Big profits stand to be made, though, and this is by design. There is a section in the FIT law calling on METI to aim for large-scale renewable energy use over the first three years of the tariff. To accomplish this, the law says, METI is supposed to give “special consideration to the profits of renewable energy suppliers.’’ As the internal rates of return, i.e. the pre-tax profits, under the new tariff system range from four percent for some biomass forms to 13 percent for geothermal, eight percent for wind farms over 20kW, and between 3.2 and 6 percent for solar, it’s clear there are going to be some big winners in the coming years.

How much will the new FIT cost consumers? The Agency for Natural Resources predicts there will be a cost increase of 0.2 and 0.4 yen/kWh, which translates into an increase of 70 and 100 yen for using 300 kWh of electricity, roughly what the average Japanese household consumes per month.

On the other hand, large-scale electricity users, especially manufacturing firms, are going to see their bills go up by a lot more than that, at least in the beginning.

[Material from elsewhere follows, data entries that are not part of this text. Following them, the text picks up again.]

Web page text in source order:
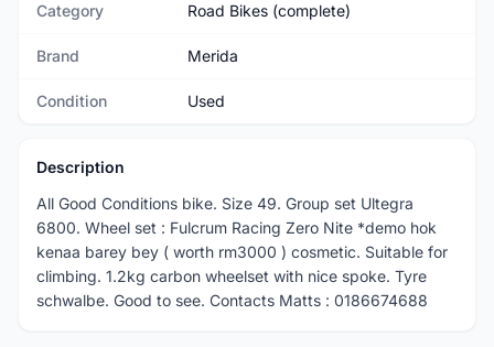
Category Road Bikes (complete)
Brand Merida
Condition Used
Description
All Good Conditions bike. Size 49. Group set Ultegra
6800. Wheel set : Fulcrum Racing Zero Nite *demo hok
kenaa barey bey ( worth rm3000 ) cosmetic. Suitable for
climbing. 1.2kg carbon wheelset with nice spoke. Tyre
schwalbe. Good to see. Contacts Matts : 0186674688
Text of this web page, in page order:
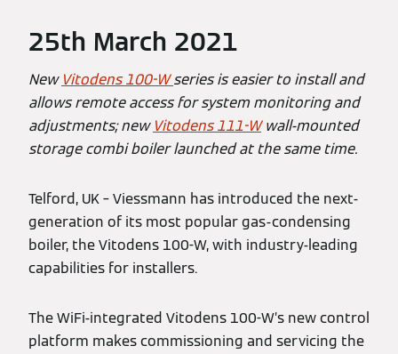
25th March 2021
New Vitodens 100-Wseries is easier to install and
allows remote access for system monitoring and
adjustments; new Vitodens 111-Wwall-mounted
storage combi boiler launched at the same time.
Telford, UK – Viessmann has introduced the next-
generation of its most popular gas-condensing
boiler, the Vitodens 100-W, with industry-leading
capabilities for installers.
The WiFi-integrated Vitodens 100-W’s new control
platform makes commissioning and servicing the

But the FIT is also an opportunity for all large-scale electricity users to review carefully how they use electricity and determine whether they really are using it as effectively as they claim. As Winifred Bird demonstrates in “Energy Efficuency,” (page118), there is still much the average business in particular can do to increase efficiency, and thus lower their utility costs, even further.

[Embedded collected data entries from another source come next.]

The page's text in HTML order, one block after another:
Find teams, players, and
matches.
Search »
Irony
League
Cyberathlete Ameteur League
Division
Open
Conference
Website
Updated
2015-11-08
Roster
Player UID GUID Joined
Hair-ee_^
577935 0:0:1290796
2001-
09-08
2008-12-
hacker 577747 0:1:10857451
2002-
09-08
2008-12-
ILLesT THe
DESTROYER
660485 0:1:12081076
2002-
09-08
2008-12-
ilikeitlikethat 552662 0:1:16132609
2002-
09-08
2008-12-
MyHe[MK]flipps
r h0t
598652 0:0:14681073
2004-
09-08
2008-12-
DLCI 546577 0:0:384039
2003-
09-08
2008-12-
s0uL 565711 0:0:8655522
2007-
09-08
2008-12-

There are cost and logistical concerns among both renewable energy supporters and opponents about whether the structure of Japan’s new FIT is the best way to ensure that renewables become safe, stable, and cost-effective sources of electricity. But the question is also political. MP Taro Kono fought against his own ruling Liberal Democratic Party for an FIT a dozen years ago. He watched as it was defeated by Japan’s nuclear power lobby — pro-nuclear politicians, the pro-nuclear METI, the utilities, business lobbies like Keidanren, whose members include firms that build nuclear reactors or consume large amounts of electricity, and the mainstream media which relied heavily on advertising from the utilities (see article on Kono on page 48).

Nevertheless, a huge first step has been taken with the new FIT. Regardless of how it could be adjusted or who will profit financially in the short-term, renewable energy (excluding major hydropower projects), which only accounts for about 1 percent of Japan’s total electricity supply at present, now has an unprecedented chance for growth.